> [Extracted information]:
====

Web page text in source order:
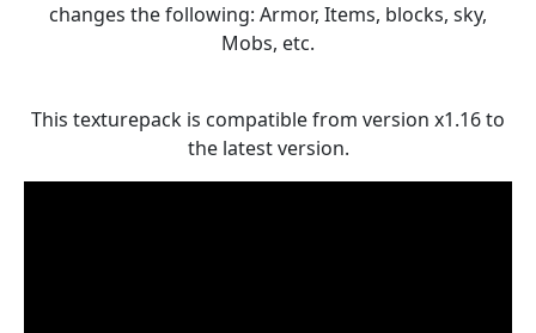
changes the following: Armor, Items, blocks, sky,
Mobs, etc.
This texturepack is compatible from version x1.16 to
the latest version.
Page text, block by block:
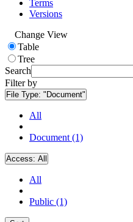
Terms
Versions
Change View
Table
Tree
Search
Filter by
File Type: "Document"
All
Document (1)
Access: All
All
Public (1)
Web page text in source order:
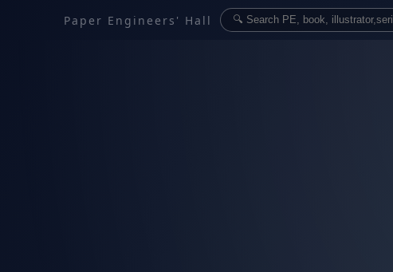
Paper Engineers' Hall
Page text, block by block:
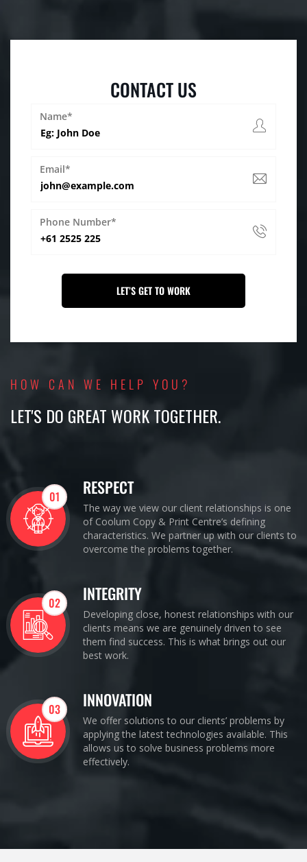
CONTACT US
Name*
Email*
Phone Number*
HOW CAN WE HELP YOU?
LET'S DO GREAT WORK TOGETHER.
01 RESPECT
The way we view our client relationships is one
of Coolum Copy & Print Centre’s defining
characteristics. We partner up with our clients to
overcome the problems together.
02 INTEGRITY
Developing close, honest relationships with our
clients means we are genuinely driven to see
them find success. This is what brings out our
best work.
03 INNOVATION
We offer solutions to our clients’ problems by
applying the latest technologies available. This
allows us to solve business problems more
effectively.
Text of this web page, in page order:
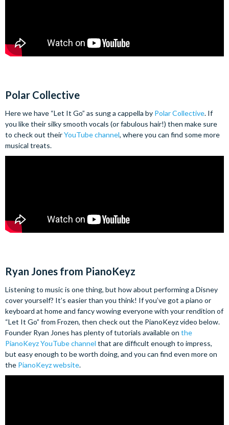
Polar Collective
Here we have “Let It Go” as sung a cappella by Polar Collective. If
you like their silky smooth vocals (or fabulous hair!) then make sure
to check out theirYouTube channel, where you can find some more
musical treats.
Ryan Jones from PianoKeyz
Listening to music is one thing, but how about performing a Disney
cover yourself? It’s easier than you think! If you’ve got a piano or
keyboard at home and fancy wowing everyone with your rendition of
“Let It Go” from Frozen, then check out the PianoKeyz video below.
Founder Ryan Jones has plenty of tutorials available on the
PianoKeyz YouTube channel that are difficult enough to impress,
but easy enough to be worth doing, and you can find even more on
the PianoKeyz website.
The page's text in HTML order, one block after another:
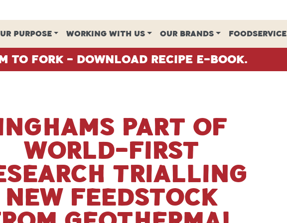
PURPOSE WORKING WITH US OUR BRANDS FOODSERVICE
To Fork - Download Recipe E-Book.
part of
world-first
trialling
new feedstock
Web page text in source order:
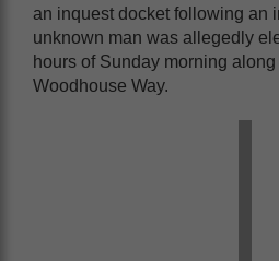
an inquest docket following an
unknown man was allegedly
hours of Sunday morning
Woodhouse Way.
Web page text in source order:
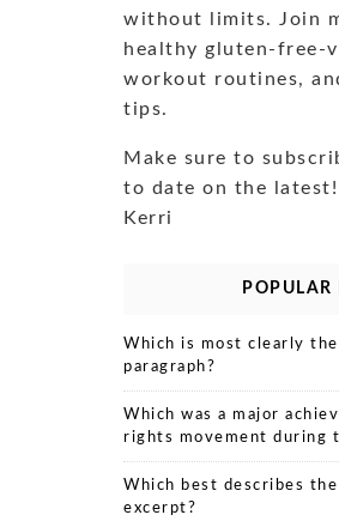
without limits. Join
healthy gluten-free-
workout routines,
tips.
Make sure to
to date on the latest!
Kerri
POPULAR
Which is most clearly
paragraph?
Which was a major
rights movement during
Which best describes
excerpt?
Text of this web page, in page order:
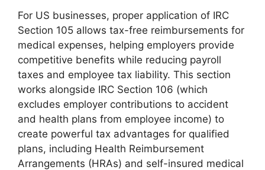
For US businesses, proper application of IRC
Section 105 allows tax-free reimbursements for
medical expenses, helping employers provide
competitive benefits while reducing payroll
taxes and employee tax liability. This section
works alongside IRC Section 106 (which
excludes employer contributions to accident
and health plans from employee income) to
create powerful tax advantages for qualified
plans, including Health Reimbursement
Arrangements (HRAs) and self-insured medical
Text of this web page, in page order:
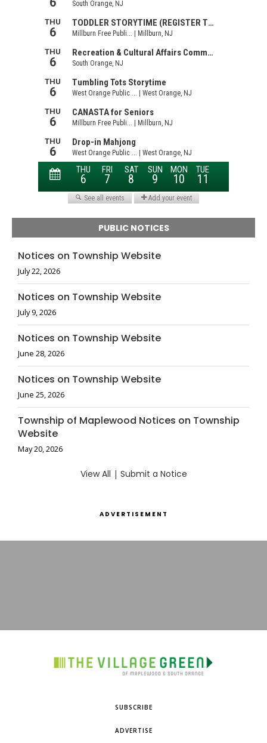
PUBLIC NOTICES
Notices on Township Website
July 22, 2026
Notices on Township Website
July 9, 2026
Notices on Township Website
June 28, 2026
Notices on Township Website
June 25, 2026
Township of Maplewood Notices on Township
Website
May 20, 2026
View All | Submit a Notice
ADVERTISEMENT
SUBSCRIBE
ADVERTISE
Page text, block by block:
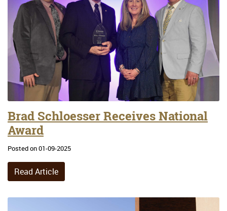
Brad Schloesser Receives National
Award
Posted on 01-09-2025
Read Article
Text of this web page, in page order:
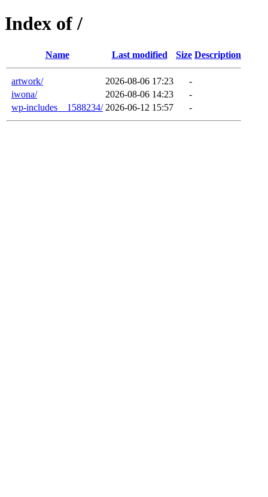
Index of /
Name Last modified Size Description
artwork/ 2026-08-06 17:23
-
iwona/
2026-08-06 14:23
-
wp-includes__1588234/ 2026-06-12 15:57 -

====

> [Task item]:
Every entry must be retyped exactly, with the pictures removed.

> [Answer space]:
Web page text in source order:
changes the following: Armor, Items, blocks, sky,
Mobs, etc.
This texturepack is compatible from version x1.16 to
the latest version.
Page text, block by block:
Terms
Versions
Change View
Table
Tree
Search
Filter by
File Type: "Document"
All
Document (1)
Access: All
All
Public (1)
Web page text in source order:
Paper Engineers' Hall
Page text, block by block:
CONTACT US
Name*
Email*
Phone Number*
HOW CAN WE HELP YOU?
LET'S DO GREAT WORK TOGETHER.
01 RESPECT
The way we view our client relationships is one
of Coolum Copy & Print Centre’s defining
characteristics. We partner up with our clients to
overcome the problems together.
02 INTEGRITY
Developing close, honest relationships with our
clients means we are genuinely driven to see
them find success. This is what brings out our
best work.
03 INNOVATION
We offer solutions to our clients’ problems by
applying the latest technologies available. This
allows us to solve business problems more
effectively.
Text of this web page, in page order:
Polar Collective
Here we have “Let It Go” as sung a cappella by Polar Collective. If
you like their silky smooth vocals (or fabulous hair!) then make sure
to check out theirYouTube channel, where you can find some more
musical treats.
Ryan Jones from PianoKeyz
Listening to music is one thing, but how about performing a Disney
cover yourself? It’s easier than you think! If you’ve got a piano or
keyboard at home and fancy wowing everyone with your rendition of
“Let It Go” from Frozen, then check out the PianoKeyz video below.
Founder Ryan Jones has plenty of tutorials available on the
PianoKeyz YouTube channel that are difficult enough to impress,
but easy enough to be worth doing, and you can find even more on
the PianoKeyz website.
The page's text in HTML order, one block after another:
PURPOSE WORKING WITH US OUR BRANDS FOODSERVICE
To Fork - Download Recipe E-Book.
part of
world-first
trialling
new feedstock
Web page text in source order:
an inquest docket following an
unknown man was allegedly
hours of Sunday morning
Woodhouse Way.
Web page text in source order:
without limits. Join
healthy gluten-free-
workout routines,
tips.
Make sure to
to date on the latest!
Kerri
POPULAR
Which is most clearly
paragraph?
Which was a major
rights movement during
Which best describes
excerpt?
Text of this web page, in page order:
For US businesses, proper application of IRC
Section 105 allows tax-free reimbursements for
medical expenses, helping employers provide
competitive benefits while reducing payroll
taxes and employee tax liability. This section
works alongside IRC Section 106 (which
excludes employer contributions to accident
and health plans from employee income) to
create powerful tax advantages for qualified
plans, including Health Reimbursement
Arrangements (HRAs) and self-insured medical
Text of this web page, in page order:
PUBLIC NOTICES
Notices on Township Website
July 22, 2026
Notices on Township Website
July 9, 2026
Notices on Township Website
June 28, 2026
Notices on Township Website
June 25, 2026
Township of Maplewood Notices on Township
Website
May 20, 2026
View All | Submit a Notice
ADVERTISEMENT
SUBSCRIBE
ADVERTISE
Page text, block by block:
Brad Schloesser Receives National
Award
Posted on 01-09-2025
Read Article
Text of this web page, in page order:
Index of /
Name Last modified Size Description
artwork/ 2026-08-06 17:23
-
iwona/
2026-08-06 14:23
-
wp-includes__1588234/ 2026-06-12 15:57 -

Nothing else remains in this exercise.